#### Task to complete:
Exact copy, no pictures: return only the lines below from the line with "What can I do for you [14, 72, 123, 85]" up to and including the line with "Esquema Solución SmartHouse".

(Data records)
+ + + + +

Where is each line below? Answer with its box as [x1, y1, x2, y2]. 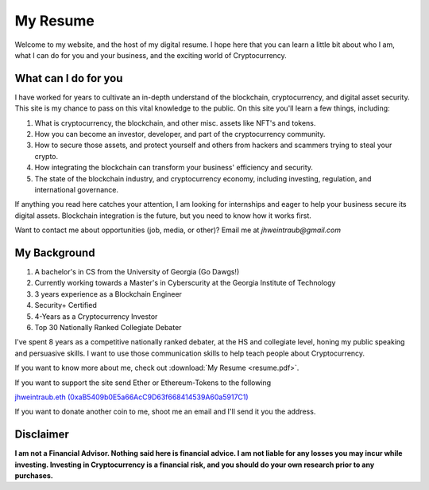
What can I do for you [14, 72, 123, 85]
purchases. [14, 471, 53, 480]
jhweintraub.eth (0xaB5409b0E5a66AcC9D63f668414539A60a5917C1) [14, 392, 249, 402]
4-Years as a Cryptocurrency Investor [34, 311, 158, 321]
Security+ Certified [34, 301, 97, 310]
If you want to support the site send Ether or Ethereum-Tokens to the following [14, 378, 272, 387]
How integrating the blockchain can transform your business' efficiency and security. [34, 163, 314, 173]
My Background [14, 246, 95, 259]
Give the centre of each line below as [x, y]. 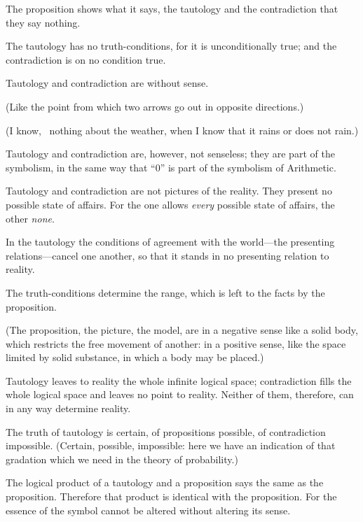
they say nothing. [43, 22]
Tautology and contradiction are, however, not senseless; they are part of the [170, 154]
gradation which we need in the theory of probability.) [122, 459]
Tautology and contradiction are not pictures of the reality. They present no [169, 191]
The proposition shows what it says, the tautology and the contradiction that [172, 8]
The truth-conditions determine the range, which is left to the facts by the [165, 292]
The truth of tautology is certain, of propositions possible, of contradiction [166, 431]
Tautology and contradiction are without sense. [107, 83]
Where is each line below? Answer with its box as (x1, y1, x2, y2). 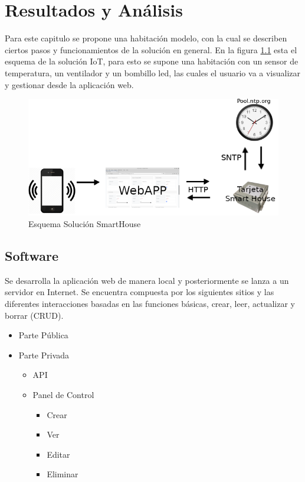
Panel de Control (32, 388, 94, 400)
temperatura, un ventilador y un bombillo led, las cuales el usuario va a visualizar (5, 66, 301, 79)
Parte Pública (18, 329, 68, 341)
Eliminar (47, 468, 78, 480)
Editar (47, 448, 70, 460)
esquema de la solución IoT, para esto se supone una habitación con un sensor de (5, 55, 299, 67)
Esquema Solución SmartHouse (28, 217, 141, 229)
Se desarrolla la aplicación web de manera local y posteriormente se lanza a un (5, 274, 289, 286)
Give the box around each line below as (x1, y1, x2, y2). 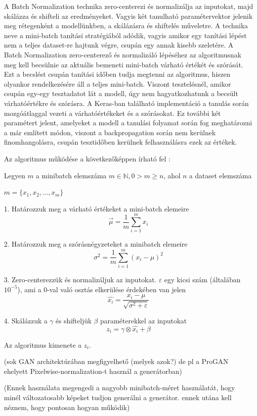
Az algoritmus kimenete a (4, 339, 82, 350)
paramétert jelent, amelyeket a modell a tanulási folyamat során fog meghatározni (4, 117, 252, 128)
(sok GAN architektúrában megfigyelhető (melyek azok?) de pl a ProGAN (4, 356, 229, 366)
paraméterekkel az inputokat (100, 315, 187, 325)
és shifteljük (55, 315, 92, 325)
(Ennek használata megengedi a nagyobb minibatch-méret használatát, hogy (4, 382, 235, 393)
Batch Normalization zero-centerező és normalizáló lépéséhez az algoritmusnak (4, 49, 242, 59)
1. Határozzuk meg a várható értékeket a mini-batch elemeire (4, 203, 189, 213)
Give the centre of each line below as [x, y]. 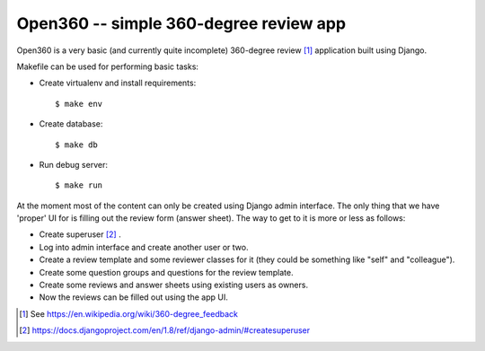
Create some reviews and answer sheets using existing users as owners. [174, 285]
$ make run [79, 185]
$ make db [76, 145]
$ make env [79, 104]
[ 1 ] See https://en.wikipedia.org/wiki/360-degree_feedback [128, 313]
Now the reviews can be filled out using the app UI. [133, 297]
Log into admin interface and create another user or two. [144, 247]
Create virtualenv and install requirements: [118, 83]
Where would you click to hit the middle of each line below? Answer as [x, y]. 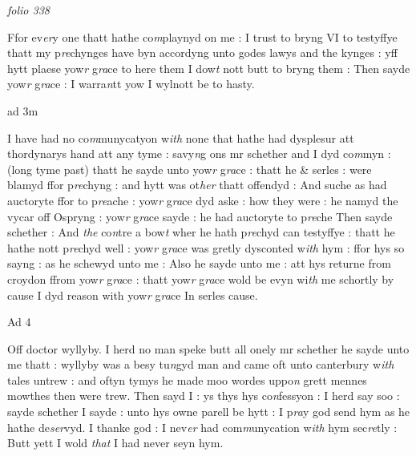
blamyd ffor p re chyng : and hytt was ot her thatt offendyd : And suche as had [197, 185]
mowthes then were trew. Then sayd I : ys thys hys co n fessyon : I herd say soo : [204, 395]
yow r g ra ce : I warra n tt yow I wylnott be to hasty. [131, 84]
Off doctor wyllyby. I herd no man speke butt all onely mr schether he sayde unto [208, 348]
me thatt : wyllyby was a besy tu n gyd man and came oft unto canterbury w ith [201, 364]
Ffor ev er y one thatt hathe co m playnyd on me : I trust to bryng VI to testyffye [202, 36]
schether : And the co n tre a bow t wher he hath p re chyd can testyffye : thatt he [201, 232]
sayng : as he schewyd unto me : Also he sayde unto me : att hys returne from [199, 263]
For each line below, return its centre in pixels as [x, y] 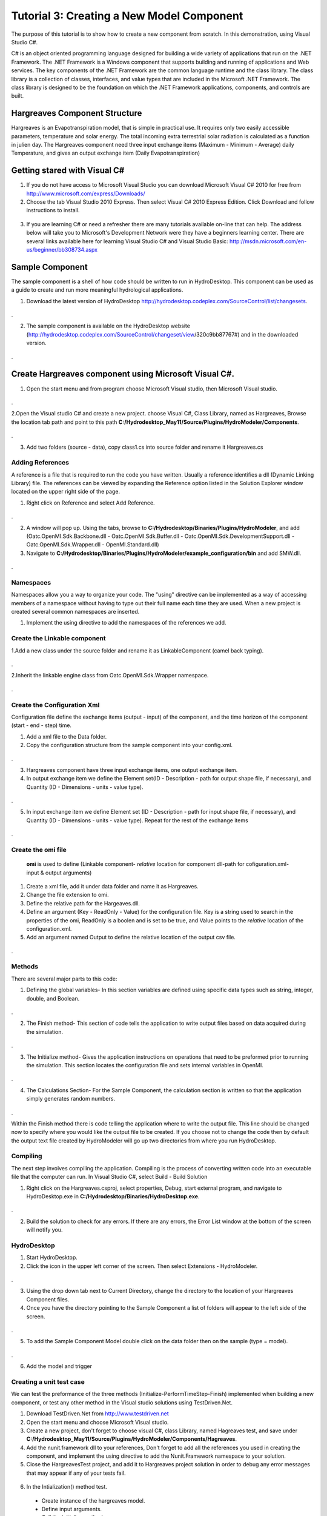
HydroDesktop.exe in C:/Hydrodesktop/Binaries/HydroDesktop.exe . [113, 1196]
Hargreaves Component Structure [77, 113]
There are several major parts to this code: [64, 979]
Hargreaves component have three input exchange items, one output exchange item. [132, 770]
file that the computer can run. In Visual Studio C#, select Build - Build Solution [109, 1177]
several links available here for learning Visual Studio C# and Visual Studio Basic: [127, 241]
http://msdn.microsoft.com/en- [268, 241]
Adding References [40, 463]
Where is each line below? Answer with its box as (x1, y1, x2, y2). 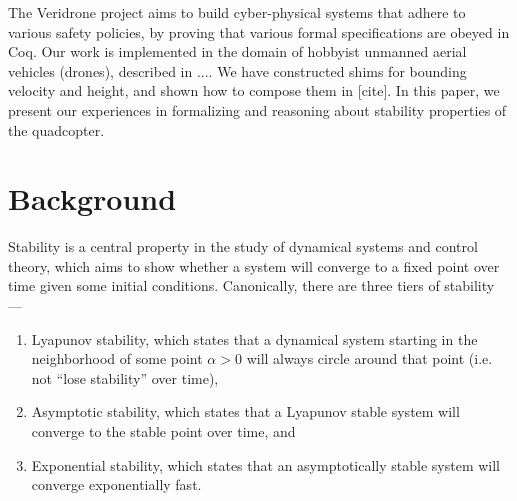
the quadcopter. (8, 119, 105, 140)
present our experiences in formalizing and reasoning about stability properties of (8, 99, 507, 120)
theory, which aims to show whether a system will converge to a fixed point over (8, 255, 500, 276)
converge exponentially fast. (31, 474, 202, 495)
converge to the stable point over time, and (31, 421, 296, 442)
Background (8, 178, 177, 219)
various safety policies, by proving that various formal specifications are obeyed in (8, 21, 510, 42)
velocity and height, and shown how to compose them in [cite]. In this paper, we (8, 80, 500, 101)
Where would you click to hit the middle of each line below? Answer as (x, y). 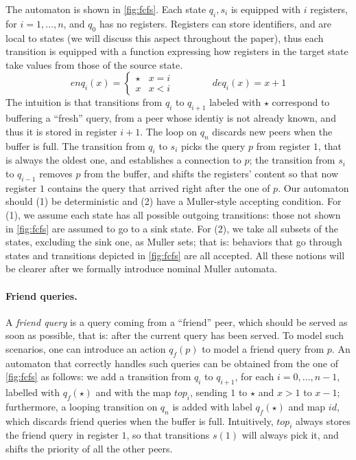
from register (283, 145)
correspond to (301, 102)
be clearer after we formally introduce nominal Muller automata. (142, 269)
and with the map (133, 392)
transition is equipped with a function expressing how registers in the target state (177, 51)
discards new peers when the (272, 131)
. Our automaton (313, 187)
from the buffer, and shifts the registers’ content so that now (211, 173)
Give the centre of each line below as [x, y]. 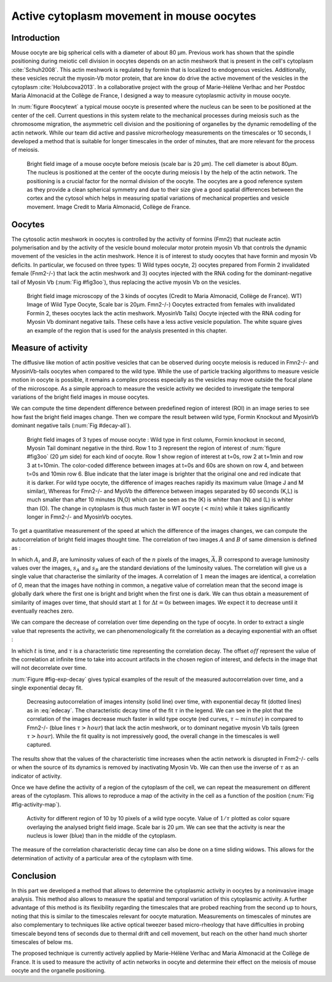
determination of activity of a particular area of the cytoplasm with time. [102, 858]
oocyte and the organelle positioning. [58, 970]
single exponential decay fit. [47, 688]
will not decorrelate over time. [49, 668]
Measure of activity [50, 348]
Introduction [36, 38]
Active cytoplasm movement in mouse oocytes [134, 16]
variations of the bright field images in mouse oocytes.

+ + + + +

#### Response:
What can I do for you [14, 72, 123, 85]
purchases. [14, 471, 53, 480]
jhweintraub.eth (0xaB5409b0E5a66AcC9D63f668414539A60a5917C1) [14, 392, 249, 402]
4-Years as a Cryptocurrency Investor [34, 311, 158, 321]
Security+ Certified [34, 301, 97, 310]
If you want to support the site send Ether or Ethereum-Tokens to the following [14, 378, 272, 387]
How integrating the blockchain can transform your business' efficiency and security. [34, 163, 314, 173]
My Background [14, 246, 95, 259]
Give the centre of each line below as [x, y]. 
they say nothing. [43, 22]
Tautology and contradiction are, however, not senseless; they are part of the [170, 154]
gradation which we need in the theory of probability.) [122, 459]
Tautology and contradiction are not pictures of the reality. They present no [169, 191]
The proposition shows what it says, the tautology and the contradiction that [172, 8]
The truth-conditions determine the range, which is left to the facts by the [165, 292]
The truth of tautology is certain, of propositions possible, of contradiction [166, 431]
Tautology and contradiction are without sense. [107, 83]
Where is each line below? Answer with its box as (x1, y1, x2, y2). 
Panel de Control (32, 388, 94, 400)
temperatura, un ventilador y un bombillo led, las cuales el usuario va a visualizar (5, 66, 301, 79)
Parte Pública (18, 329, 68, 341)
Eliminar (47, 468, 78, 480)
Editar (47, 448, 70, 460)
esquema de la solución IoT, para esto se supone una habitación con un sensor de (5, 55, 299, 67)
Esquema Solución SmartHouse (28, 217, 141, 229)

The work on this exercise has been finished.